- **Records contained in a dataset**
------------------------------------

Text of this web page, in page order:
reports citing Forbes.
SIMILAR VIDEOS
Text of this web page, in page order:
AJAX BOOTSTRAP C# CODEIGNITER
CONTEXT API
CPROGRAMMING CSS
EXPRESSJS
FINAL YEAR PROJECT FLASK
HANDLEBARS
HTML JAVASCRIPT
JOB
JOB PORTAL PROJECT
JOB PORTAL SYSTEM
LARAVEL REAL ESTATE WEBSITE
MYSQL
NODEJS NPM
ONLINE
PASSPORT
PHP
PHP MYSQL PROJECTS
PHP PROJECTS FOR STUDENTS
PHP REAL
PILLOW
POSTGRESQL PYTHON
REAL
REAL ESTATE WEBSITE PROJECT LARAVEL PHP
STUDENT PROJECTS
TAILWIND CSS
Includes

------------------------------------

- **Required action**
If a line above holds the word "WEBSITE", copy it.

- **Your solution**
LARAVEL REAL ESTATE WEBSITE
REAL ESTATE WEBSITE PROJECT LARAVEL PHP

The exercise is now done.